Greenwashing case study — public data sources

This document lists publicly available sources used or recommended for the greenwashing labeled dataset. Each source has a URL and a human label (or "dataset"). Full text does not need to live in the repo; URL + label (and optional extracted signal counts) are enough. Attribution and license are noted where required.


1. Mendeley Data — ESG and Greenwashing (CC BY 4.0)

Field Value
URL https://data.mendeley.com/datasets/vv5695ywmn/1
DOI 10.17632/vv5695ywmn.1
License CC BY 4.0
Description Dataset used in research on ESG and greenwashing; multiple labeled items.
Download On the page, click "Download All" to get the full dataset. No API key required; manual download only.
Local path Unpacked dataset is in docs/case-studies/downloaded/DataGreenwash/. See DataGreenwash/README.md for file layout.

2. ClientEarth — The Greenwashing Files (greenwashing)

NGO analysis of fossil-fuel company advertising. Each profile is a greenwashing example (misleading green marketing).

URL Label
https://www.clientearth.org/projects/the-greenwashing-files/ (index)
https://www.clientearth.org/projects/the-greenwashing-files/aramco/ ActiveGreenwashing
https://www.clientearth.org/projects/the-greenwashing-files/chevron/ ActiveGreenwashing
https://www.clientearth.org/projects/the-greenwashing-files/drax/ ActiveGreenwashing
https://www.clientearth.org/projects/the-greenwashing-files/equinor/ ActiveGreenwashing
https://www.clientearth.org/projects/the-greenwashing-files/exxonmobil/ ActiveGreenwashing
https://www.clientearth.org/projects/the-greenwashing-files/ineos/ ActiveGreenwashing
https://www.clientearth.org/projects/the-greenwashing-files/rwe/ ActiveGreenwashing
https://www.clientearth.org/projects/the-greenwashing-files/shell/ ActiveGreenwashing
https://www.clientearth.org/projects/the-greenwashing-files/total/ ActiveGreenwashing

Source: ClientEarth, with DeSmog. No license specified; use for reference and attribution.

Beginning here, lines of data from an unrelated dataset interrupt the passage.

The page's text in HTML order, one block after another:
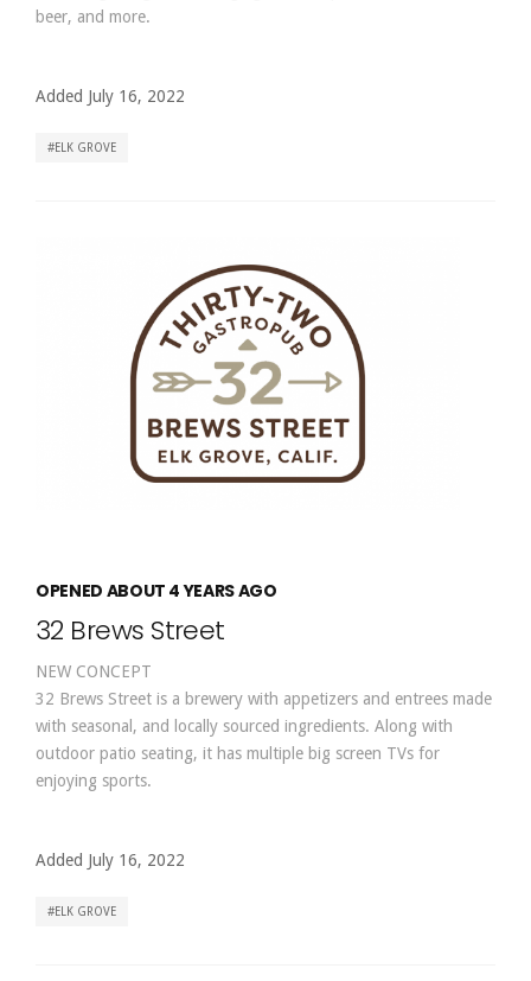
beer, and more.
Added July 16, 2022
ELK GROVE
OPENED ABOUT 4 YEARS AGO
32 Brews Street
NEW CONCEPT
32 Brews Street is a brewery with appetizers and entrees made
with seasonal, and locally sourced ingredients. Along with
outdoor patio seating, it has multiple big screen TVs for
enjoying sports.
Added July 16, 2022
ELK GROVE
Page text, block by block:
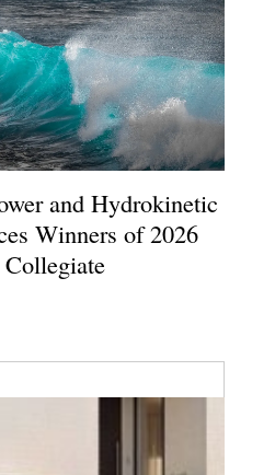
and Hydrokinetic
Winners of 2026
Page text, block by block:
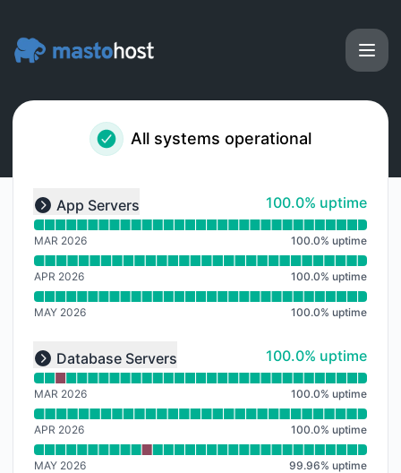
All systems operational
Expand group
App Servers 100% - uptime
100.0% uptime
Read uptime graph for undefined
MAR 2026 100.0% uptime
APR 2026 100.0% uptime
MAY 2026 100.0% uptime
Expand group
Database Servers 100% - uptime
100.0% uptime
Read uptime graph for undefined
MAR 2026 100.0% uptime
APR 2026 100.0% uptime
MAY 2026 99.96% uptime
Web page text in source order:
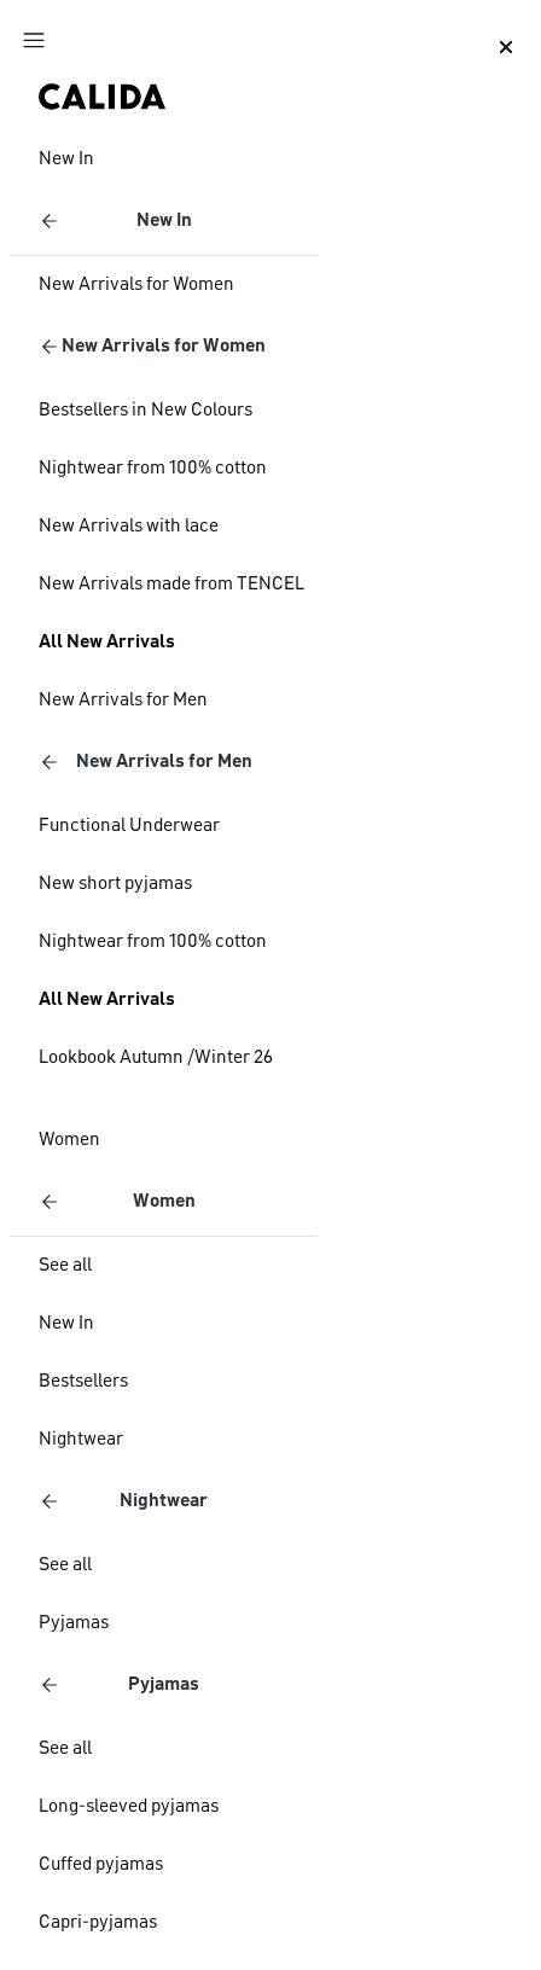
Jump to main content
New In
New In
New Arrivals for Women
New Arrivals for Women
Bestsellers in New Colours
Nightwear from 100% cotton
New Arrivals with lace
New Arrivals made from TENCEL
All New Arrivals
New Arrivals for Men
New Arrivals for Men
Functional Underwear
New short pyjamas
Nightwear from 100% cotton
All New Arrivals
Lookbook Autumn /Winter 26
Women
Women
See all
New In
Bestsellers
Nightwear
Nightwear
See all
Pyjamas
Pyjamas
See all
Long-sleeved pyjamas
Cuffed pyjamas
Capri-pyjamas

3. The Sustainable Agency — 20+ greenwashing examples (greenwashing)

Article listing recent greenwashing cases with links to rulings and news.

URL Label
https://thesustainableagency.com/blog/greenwashing-examples (index; 21 cases)

Individual case sources (rulings, news) are in greenwashing-labeled-sources.csv.

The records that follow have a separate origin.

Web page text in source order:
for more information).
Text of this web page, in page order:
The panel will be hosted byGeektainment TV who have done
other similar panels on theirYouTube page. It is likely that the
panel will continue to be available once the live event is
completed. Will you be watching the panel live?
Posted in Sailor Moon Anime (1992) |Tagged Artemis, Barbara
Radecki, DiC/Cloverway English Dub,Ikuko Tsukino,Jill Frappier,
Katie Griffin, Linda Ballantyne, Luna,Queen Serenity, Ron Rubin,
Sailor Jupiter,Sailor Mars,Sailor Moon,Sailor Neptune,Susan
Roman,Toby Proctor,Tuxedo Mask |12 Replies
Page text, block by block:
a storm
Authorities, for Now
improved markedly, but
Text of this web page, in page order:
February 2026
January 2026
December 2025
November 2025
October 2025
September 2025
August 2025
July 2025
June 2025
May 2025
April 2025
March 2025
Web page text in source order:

4. Genuine sustainability reports (GenuineSustainability)

Examples of sustainability reports often cited for transparency and GRI-aligned disclosure. Use as GenuineSustainability or similar when building a balanced set.

URL Label
https://www.apple.com/environment/pdf/Apple_Environmental_Progress_Report_2025.pdf GenuineSustainability
https://cdn-dynmedia-1.microsoft.com/is/content/microsoftcorp/microsoft/msc/documents/presentations/CSR/2025-Microsoft-Environmental-Sustainability-Report-PDF.pdf GenuineSustainability
https://sustainability.aboutamazon.com/2024-amazon-sustainability-report.pdf GenuineSustainability
https://www.gates.com/content/dam/gates/home/about-us/sustainability/sustainability-report-library/gates-2023-sustainability-report.pdf GenuineSustainability
https://www.stellantis.com/content/dam/stellantis-corporate/sustainability/csr-disclosure/stellantis/2023/Stellantis-2023-CSR-Report.pdf GenuineSustainability

Check each site for current report URL; links may change.


How to use

  1. Extend the labeled set: Add rows to greenwashing-labeled-sources.csv (url, human_label, source_name, notes).
  2. Mendeley dataset: If not already present, visit the Mendeley URL above and click "Download All"; unpack into docs/case-studies/downloaded/DataGreenwash/. Map their labels to our taxonomy (GenuineSustainability, UnintentionalMisrepresentation, SelectiveDisclosure, StrategicObfuscation, ActiveGreenwashing).
  3. Download public HTML (optional): Run ./scripts/download-greenwashing-sources.sh from the repo root to fetch ClientEarth profile pages and the Sustainable Agency article into docs/case-studies/downloaded/ for local analysis.
  4. Transformation rule: For each document, extract signal counts (vague claims, unsubstantiated comparisons, metrics without proof, baseline manipulation, nature imagery without data) and build a BehaviorSpace as in greenwashing-metrics.md. Then run GreenwashingCaseStudyTests or your evaluation pipeline and update the metrics page.